- Entries shown -
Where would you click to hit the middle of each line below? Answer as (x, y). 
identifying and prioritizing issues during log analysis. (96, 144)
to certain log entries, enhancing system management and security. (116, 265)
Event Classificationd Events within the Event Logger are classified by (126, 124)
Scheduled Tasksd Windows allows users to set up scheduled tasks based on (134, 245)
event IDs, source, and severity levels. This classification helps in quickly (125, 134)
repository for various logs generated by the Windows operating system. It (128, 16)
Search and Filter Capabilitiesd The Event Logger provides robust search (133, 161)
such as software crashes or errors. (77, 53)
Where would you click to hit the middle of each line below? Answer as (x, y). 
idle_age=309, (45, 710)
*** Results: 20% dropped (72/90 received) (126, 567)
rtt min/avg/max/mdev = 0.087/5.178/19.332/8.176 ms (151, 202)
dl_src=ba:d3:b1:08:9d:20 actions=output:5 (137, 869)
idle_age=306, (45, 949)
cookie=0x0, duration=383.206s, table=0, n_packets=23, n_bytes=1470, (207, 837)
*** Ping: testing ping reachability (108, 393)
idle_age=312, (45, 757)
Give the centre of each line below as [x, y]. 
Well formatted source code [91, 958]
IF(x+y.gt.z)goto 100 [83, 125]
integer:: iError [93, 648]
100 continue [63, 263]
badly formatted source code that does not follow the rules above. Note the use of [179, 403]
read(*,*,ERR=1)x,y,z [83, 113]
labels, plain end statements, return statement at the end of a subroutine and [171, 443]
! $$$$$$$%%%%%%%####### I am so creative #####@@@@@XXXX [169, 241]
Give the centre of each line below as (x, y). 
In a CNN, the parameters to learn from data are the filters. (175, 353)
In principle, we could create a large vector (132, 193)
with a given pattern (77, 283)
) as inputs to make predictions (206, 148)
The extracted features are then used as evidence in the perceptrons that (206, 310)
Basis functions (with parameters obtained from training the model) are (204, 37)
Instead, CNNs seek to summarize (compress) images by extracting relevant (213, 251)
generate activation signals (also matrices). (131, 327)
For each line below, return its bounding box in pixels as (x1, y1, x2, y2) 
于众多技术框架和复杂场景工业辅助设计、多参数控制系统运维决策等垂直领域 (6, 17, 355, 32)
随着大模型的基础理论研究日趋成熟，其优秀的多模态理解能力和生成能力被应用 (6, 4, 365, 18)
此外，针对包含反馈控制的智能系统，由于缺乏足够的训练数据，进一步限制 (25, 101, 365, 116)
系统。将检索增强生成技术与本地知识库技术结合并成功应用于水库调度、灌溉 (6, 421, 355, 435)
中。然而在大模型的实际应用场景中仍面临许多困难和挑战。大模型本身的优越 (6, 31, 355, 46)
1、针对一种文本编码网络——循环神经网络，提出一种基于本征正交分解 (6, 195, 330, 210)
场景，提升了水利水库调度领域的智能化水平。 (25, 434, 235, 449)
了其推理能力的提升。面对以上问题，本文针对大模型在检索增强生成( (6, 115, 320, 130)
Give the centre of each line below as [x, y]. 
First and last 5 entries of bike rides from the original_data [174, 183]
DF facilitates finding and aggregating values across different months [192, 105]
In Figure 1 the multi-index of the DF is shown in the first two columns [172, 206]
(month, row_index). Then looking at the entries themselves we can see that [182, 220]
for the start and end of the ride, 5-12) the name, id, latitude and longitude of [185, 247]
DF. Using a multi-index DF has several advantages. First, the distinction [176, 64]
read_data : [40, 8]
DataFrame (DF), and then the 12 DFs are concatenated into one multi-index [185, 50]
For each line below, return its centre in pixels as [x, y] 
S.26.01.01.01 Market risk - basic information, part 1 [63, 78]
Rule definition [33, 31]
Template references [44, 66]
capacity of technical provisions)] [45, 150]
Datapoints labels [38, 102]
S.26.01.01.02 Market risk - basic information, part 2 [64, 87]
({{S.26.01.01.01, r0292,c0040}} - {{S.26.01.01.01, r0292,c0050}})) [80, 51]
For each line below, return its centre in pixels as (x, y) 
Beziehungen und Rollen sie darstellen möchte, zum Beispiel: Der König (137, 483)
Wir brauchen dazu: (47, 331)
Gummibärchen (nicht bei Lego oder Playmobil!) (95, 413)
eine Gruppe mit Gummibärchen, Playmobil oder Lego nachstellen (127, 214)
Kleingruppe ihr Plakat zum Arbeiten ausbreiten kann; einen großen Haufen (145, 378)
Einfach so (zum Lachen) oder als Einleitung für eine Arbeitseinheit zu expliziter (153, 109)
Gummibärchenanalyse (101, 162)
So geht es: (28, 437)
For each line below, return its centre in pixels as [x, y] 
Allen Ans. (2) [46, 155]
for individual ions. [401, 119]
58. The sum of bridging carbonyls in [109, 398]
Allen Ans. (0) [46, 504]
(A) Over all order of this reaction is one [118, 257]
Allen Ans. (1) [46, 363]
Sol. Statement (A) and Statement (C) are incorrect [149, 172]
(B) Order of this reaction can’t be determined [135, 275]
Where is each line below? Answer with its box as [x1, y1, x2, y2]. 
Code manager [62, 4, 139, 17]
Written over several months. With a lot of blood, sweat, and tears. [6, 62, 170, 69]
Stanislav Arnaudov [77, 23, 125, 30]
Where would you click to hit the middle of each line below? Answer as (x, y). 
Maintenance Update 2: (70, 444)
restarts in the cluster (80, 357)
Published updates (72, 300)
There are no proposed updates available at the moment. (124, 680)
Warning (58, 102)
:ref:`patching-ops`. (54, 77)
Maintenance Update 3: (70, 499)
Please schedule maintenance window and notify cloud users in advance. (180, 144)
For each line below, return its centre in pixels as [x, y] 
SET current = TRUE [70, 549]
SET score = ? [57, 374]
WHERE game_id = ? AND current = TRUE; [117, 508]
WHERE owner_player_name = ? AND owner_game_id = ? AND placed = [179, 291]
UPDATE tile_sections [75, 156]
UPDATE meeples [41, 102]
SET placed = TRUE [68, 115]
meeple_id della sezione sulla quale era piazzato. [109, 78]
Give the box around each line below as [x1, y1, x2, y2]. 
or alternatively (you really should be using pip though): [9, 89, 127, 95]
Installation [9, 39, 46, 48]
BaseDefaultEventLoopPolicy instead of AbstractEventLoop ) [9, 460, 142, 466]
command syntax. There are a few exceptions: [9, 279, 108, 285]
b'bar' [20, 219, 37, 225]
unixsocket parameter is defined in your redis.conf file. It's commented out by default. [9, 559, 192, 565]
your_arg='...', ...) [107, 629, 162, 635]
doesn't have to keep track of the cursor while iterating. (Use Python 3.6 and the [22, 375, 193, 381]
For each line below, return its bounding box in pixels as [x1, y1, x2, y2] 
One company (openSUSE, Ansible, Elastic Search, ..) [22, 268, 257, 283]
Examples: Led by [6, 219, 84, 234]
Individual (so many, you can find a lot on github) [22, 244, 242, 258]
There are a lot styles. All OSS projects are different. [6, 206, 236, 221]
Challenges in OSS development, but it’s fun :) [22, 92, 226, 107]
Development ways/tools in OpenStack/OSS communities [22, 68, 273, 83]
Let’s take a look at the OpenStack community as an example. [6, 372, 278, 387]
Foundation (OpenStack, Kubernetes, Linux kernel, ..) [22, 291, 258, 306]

- What you have to do -
Give back exactly the lines above, from the line containing "First and last" through the line containing "In Figure 1", with both end lines and nothing more.

- Output -
First and last 5 entries of bike rides from the original_data [174, 183]
DF facilitates finding and aggregating values across different months [192, 105]
In Figure 1 the multi-index of the DF is shown in the first two columns [172, 206]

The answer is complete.